In the introductory series we learned agent basics, and in the practical series we learned output control and behavior monitoring. In Part 5 of the intro series, we used the Agents as Tools pattern to coordinate multiple agents, but that pattern had the orchestrator controlling everything.

Just pass agents to Swarm and they autonomously hand off tasks to each other.
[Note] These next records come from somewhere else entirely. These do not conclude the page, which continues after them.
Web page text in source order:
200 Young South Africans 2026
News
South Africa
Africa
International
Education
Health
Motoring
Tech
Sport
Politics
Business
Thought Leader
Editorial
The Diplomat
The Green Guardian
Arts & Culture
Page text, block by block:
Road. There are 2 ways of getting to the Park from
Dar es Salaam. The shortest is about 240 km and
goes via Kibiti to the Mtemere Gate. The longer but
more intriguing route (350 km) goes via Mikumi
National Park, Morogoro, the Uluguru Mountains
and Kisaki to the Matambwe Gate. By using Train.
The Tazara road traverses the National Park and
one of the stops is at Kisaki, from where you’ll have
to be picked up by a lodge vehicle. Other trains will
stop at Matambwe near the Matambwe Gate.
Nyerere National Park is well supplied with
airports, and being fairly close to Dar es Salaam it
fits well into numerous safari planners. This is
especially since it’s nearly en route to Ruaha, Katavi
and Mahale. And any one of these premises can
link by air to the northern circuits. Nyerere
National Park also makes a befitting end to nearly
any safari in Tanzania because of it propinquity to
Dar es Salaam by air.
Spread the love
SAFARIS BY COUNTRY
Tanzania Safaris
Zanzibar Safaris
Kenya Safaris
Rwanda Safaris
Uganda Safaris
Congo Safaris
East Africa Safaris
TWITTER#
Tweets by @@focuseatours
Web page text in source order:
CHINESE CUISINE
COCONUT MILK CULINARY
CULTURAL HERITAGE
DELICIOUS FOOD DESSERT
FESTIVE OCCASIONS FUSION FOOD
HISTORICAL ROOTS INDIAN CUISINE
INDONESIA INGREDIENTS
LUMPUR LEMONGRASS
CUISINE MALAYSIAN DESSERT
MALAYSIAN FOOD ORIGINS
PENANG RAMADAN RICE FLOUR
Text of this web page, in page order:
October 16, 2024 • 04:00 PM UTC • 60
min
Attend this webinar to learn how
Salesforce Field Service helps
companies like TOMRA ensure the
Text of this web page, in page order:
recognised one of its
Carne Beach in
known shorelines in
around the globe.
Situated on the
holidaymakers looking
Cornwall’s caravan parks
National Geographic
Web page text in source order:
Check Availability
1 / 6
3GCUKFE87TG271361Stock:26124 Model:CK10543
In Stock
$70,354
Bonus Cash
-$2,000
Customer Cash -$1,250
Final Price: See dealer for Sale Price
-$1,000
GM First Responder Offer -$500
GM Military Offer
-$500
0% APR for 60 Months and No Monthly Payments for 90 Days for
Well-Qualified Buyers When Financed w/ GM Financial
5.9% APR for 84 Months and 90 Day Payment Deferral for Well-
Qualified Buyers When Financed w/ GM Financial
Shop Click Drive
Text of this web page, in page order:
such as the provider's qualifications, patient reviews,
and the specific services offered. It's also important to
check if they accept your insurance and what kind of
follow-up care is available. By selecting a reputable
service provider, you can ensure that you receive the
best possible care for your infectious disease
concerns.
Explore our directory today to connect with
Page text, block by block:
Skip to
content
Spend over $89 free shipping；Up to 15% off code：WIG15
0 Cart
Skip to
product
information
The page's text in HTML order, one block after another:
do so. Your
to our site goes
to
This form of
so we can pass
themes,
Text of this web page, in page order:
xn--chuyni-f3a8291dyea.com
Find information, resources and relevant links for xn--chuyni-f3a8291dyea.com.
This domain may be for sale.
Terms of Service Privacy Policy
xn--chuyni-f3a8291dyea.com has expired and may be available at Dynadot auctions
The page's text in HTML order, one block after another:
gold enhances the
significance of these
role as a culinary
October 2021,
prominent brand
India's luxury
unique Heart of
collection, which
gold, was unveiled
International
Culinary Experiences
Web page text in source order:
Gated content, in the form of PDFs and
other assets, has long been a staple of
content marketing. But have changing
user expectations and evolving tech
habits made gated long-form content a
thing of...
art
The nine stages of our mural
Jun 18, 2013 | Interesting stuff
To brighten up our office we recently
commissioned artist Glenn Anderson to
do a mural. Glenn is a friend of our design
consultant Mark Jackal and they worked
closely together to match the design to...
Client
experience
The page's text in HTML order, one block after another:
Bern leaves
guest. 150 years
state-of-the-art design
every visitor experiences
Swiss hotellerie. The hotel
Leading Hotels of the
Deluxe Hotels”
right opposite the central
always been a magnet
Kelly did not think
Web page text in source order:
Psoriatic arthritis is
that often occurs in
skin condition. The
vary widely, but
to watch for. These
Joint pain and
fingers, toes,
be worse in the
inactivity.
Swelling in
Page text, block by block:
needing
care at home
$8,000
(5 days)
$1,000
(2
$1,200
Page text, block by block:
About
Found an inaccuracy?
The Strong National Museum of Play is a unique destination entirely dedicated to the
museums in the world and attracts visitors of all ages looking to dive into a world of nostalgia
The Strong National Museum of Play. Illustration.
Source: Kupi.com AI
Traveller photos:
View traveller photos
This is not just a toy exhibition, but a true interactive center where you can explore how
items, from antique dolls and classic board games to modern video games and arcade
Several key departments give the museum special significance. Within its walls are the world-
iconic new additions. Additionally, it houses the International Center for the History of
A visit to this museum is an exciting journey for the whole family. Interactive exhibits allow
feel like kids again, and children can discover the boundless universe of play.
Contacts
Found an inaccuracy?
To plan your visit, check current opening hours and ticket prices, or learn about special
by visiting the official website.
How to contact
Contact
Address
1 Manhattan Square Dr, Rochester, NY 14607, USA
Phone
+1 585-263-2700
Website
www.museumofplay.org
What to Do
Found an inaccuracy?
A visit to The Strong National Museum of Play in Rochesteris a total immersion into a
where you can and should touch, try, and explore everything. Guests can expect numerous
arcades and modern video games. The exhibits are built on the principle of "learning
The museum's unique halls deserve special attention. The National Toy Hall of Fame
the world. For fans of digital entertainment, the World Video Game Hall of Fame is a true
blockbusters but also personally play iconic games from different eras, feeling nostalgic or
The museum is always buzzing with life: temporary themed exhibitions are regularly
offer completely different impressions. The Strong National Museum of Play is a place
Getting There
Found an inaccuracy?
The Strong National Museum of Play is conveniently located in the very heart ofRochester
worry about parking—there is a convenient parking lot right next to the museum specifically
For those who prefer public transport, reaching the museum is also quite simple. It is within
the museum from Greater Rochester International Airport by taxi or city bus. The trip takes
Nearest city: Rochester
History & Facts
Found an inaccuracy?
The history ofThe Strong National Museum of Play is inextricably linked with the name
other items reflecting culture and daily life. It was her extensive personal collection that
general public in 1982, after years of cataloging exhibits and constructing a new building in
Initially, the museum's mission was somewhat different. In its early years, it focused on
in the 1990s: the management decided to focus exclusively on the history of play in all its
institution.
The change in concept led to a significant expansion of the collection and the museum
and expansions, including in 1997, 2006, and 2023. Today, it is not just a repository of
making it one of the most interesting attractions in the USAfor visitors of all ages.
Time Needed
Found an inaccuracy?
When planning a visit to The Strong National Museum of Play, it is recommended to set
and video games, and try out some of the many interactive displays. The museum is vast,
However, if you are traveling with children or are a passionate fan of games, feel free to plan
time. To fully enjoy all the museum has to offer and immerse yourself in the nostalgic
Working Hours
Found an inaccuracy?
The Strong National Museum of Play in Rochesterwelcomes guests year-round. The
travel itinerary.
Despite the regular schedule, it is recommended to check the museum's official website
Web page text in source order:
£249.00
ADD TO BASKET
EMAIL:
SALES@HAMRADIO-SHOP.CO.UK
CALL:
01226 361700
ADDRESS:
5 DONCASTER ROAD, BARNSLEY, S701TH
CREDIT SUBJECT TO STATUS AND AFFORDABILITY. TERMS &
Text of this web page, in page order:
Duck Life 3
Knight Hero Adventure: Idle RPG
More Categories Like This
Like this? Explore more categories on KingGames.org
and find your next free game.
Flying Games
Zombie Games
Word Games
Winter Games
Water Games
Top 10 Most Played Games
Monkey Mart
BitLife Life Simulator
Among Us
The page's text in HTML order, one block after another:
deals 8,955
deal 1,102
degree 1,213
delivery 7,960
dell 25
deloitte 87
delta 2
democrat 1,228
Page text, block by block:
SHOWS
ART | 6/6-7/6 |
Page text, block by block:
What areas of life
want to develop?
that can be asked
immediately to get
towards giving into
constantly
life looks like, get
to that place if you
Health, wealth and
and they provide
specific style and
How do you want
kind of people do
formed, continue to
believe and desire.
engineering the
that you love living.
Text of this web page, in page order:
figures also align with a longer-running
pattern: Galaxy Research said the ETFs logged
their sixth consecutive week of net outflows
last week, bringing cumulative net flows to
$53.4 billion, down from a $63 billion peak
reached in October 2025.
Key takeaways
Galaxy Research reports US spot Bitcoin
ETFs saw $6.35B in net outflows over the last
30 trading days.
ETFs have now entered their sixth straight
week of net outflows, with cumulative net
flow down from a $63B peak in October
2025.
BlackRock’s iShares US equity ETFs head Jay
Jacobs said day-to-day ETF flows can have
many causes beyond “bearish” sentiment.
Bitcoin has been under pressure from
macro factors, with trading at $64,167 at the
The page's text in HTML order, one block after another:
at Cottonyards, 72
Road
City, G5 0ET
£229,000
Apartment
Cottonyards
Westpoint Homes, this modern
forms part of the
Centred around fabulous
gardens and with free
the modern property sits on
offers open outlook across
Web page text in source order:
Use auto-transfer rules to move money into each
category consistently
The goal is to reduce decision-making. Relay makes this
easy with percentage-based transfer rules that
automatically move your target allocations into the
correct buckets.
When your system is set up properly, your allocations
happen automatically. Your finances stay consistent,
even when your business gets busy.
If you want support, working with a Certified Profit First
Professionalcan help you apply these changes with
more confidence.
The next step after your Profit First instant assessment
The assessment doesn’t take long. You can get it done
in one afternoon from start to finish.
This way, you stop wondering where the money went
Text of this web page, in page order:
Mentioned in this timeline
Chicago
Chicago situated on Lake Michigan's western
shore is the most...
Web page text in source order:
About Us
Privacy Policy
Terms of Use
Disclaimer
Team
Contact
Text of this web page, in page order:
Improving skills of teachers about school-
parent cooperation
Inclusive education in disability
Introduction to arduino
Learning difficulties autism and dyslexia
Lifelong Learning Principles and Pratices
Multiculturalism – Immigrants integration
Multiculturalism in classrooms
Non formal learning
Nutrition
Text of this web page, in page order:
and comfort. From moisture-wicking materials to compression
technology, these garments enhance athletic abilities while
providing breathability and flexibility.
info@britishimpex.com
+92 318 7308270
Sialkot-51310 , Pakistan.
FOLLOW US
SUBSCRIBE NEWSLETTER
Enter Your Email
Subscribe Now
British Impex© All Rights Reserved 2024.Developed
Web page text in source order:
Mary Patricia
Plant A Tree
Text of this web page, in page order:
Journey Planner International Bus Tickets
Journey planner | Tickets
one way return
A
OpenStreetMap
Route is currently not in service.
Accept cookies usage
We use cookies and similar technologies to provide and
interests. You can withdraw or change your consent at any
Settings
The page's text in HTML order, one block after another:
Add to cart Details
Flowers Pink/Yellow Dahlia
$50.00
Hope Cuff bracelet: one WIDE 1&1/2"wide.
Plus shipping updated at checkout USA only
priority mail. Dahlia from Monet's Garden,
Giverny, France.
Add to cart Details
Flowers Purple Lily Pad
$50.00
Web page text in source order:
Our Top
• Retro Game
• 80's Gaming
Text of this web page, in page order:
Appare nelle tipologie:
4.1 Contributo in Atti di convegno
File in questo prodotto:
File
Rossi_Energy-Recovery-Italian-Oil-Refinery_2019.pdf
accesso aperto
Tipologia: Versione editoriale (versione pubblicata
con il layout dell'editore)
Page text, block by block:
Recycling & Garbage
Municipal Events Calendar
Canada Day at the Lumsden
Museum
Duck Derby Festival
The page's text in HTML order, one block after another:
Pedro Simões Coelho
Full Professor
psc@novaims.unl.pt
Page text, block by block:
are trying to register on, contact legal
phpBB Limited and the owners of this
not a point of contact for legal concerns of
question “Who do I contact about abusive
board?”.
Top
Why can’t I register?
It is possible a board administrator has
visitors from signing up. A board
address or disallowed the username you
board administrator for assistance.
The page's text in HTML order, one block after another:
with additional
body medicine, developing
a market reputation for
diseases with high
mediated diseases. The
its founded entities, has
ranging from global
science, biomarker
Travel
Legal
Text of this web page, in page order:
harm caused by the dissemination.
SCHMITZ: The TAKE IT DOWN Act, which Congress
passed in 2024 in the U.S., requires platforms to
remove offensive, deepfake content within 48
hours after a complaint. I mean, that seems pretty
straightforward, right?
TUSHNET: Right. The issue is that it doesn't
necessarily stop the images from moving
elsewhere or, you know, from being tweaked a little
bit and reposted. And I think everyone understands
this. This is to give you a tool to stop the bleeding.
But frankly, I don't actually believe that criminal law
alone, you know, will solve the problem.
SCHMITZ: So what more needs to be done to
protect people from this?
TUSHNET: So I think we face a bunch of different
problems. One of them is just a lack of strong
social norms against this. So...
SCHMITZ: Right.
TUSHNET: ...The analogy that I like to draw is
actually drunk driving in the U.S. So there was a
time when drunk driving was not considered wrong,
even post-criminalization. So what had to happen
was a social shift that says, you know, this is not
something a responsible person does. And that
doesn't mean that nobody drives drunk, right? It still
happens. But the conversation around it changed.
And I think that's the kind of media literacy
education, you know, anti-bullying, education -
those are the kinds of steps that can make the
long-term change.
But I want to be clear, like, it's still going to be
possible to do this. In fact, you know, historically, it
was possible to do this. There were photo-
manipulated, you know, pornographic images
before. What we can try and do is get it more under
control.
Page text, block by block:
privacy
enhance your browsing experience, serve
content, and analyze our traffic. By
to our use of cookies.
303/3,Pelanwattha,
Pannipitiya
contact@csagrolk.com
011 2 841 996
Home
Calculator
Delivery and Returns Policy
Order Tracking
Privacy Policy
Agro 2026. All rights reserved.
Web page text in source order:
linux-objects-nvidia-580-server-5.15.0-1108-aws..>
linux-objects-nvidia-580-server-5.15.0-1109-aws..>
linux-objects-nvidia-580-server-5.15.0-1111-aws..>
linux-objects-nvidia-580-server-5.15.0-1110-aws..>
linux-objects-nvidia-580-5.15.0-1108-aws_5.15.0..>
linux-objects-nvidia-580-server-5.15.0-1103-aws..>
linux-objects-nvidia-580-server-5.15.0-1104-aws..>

In this article, we'll try:

  1. Basics — Create and run a Swarm
  2. How handoffs work — Shared context and autonomous handoffs
  3. 4-agent Swarm — Autonomous route selection
  4. Safety mechanismsmax_handoffs in action

See the official documentation at Swarm.

Setup

Use the same environment from the introductory series. For a fresh setup:

Terminal
mkdir my_agent && cd my_agent
python -m venv .venv
source .venv/bin/activate
pip install strands-agents strands-agents-tools

All examples use the same model configuration and can be run as independent .py files. Write the common setup at the top, then add each example's code below it.

Python (common setup)
from strands import Agent
from strands.models import BedrockModel
from strands.multiagent import Swarm
 
bedrock_model = BedrockModel(
    model_id="us.anthropic.claude-sonnet-4-20250514-v1:0",
    region_name="us-east-1",
)

Basics — Creating and Running a Swarm

Let's have a researcher and writer collaborate on a task: "research a topic and summarize the findings."

With Agents as Tools, the orchestrator called specialized agents wrapped in @tool. With Swarm, you just pass agents as a list and they hand off to each other autonomously.

Python
researcher = Agent(
    name="researcher",
    model=bedrock_model,
    system_prompt="You are a research specialist. Research the given topic and hand off to the writer when you have enough information.",
    callback_handler=None,
)
 
writer = Agent(
    name="writer",
    model=bedrock_model,
    system_prompt="You are a writing specialist. Write a concise summary based on the research provided. Do not hand off to another agent.",
    callback_handler=None,
)
 
swarm = Swarm(
    [researcher, writer],
    entry_point=researcher,
    max_handoffs=10,
    max_iterations=10,
)
 
result = swarm("What is Amazon Bedrock? Summarize in 2-3 sentences.")

The Swarm constructor takes just a list of agents. entry_point specifies which agent runs first. max_handoffs and max_iterations are safety limits to prevent infinite loops. callback_handler=None on each agent disables streaming output to the console — all subsequent examples use the same setting.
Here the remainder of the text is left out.